Hey, sorry for the meta post! Please please delete this post if this doesn’t fit here.
I love this sub but there’s been a few movies where I love the cover and the movie isn’t very popular (these day?) but I don’t post it because it’s a once popular film.
Some examples are like
They Live (carpenter)
Mars Attacks
In the Mouth of Madness
I love all of those but fear they’re too well known or had too big of a budget to be B movies.
Like I love the activity on this sub but don’t want to accidentally co opt it into just being movies I love haha
a “B movie” is something almost completely non-existent in today’s terms – publishers nowadays refuse to even invest in a project unless it’s a guaranteed blockbuster which is why so much of what’s currently on the screen is so excessively formulaic
“back in the day”, studios risked their budgets and tried out new ideas in the hopes of winning the box office – so you ended up with blockbusters as well as imported films and art/indie films and complete flops – but you ended up with a larger chunk of films sitting in that “in between” area, not blockbusters but also not obscure art house flicks – the stuff that was entertaining and fun and a good night out with friends, stuff that was so bad it was hilarious, stuff that didn’t hit immediately but developed a cult following later, stuff that filled the drive-ins on Friday nights, stuff that became the basis of in-jokes in Monday morning classes
I think a lot of contemporary B-movies go direct to streaming (or previously, direct to DVD).

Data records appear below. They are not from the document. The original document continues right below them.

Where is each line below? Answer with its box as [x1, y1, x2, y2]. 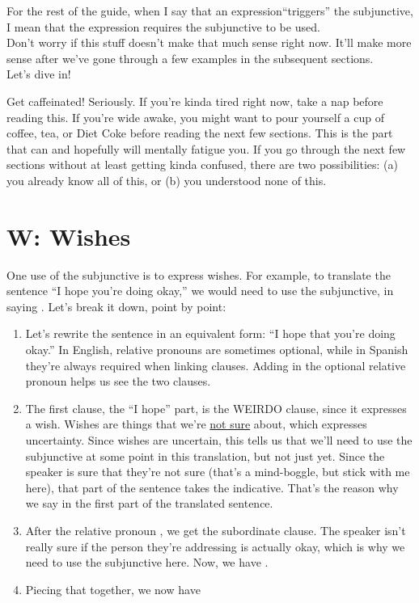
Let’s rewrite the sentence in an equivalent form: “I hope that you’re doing [25, 325, 396, 342]
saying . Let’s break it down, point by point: [6, 297, 226, 314]
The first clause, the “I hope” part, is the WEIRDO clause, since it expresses [25, 399, 407, 416]
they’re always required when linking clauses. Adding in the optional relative [25, 356, 406, 373]
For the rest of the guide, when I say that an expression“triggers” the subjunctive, [6, 2, 413, 19]
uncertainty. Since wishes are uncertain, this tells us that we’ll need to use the [25, 432, 413, 448]
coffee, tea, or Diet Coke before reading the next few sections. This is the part [6, 124, 393, 141]
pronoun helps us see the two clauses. [25, 373, 211, 390]
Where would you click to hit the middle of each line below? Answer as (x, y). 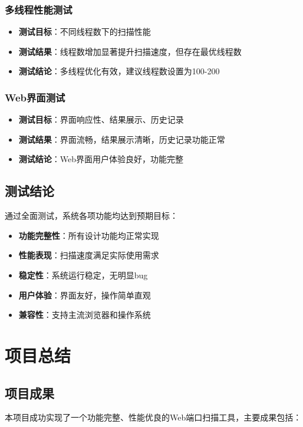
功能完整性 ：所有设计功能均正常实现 (89, 235)
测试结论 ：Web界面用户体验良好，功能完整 (101, 159)
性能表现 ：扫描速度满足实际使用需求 (89, 255)
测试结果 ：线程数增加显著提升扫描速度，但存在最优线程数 (130, 51)
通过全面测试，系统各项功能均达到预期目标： (91, 216)
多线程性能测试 (39, 9)
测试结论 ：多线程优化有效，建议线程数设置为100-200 (119, 71)
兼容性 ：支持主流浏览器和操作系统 (85, 315)

For example Steven Seagal’s most recent movies: nobody expects them to be any good, but the producers hope that he still has enough fans that they make a profit.
Then there are independent films that know they’re not A-list and work with it, like Space Wars: Quest for the Deepstar.
nobody expects them to be any good
they’re Russian money laundering, they’re not meant to be any good
Lol
But there’s all kinds of low budget movies of questionable quality coming out these days?
Here’s a good straightforward example; https://m.imdb.com/title/tt0389790/
Bee Movie is 100% what I expected when I clicked that link, so I chuckled.
It comes from how movies used to be shown in theaters. The double feature was much more common and between movies there would be cartoons, short films, and news reels. So one ticket would get you a theater experience all day pretty much. Pairing movies usually meant one higher profile picture and one with a smaller budget. The second smaller film is the B movie. Smaller budgets meant more genre pictures with lesser known actors. So you get cheap sci-fi and monster movies mostly but the term B movie just refers to its lesser standing. It’s like the opposite of Oscar bait.
Mars Attacks was a big enough Hollywood production, I don’t think it’s a B-movie at all. It’s a cult classic, and it intentionally uses B-movie aesthetics for comedic purposes, but it’s not a B-movie.
And John Carpenter is such a skilled auteur that even his low-budget classics are considered top-shelf movie magic. Not B-movies at all. They’re A-movies that shaped the horror genre.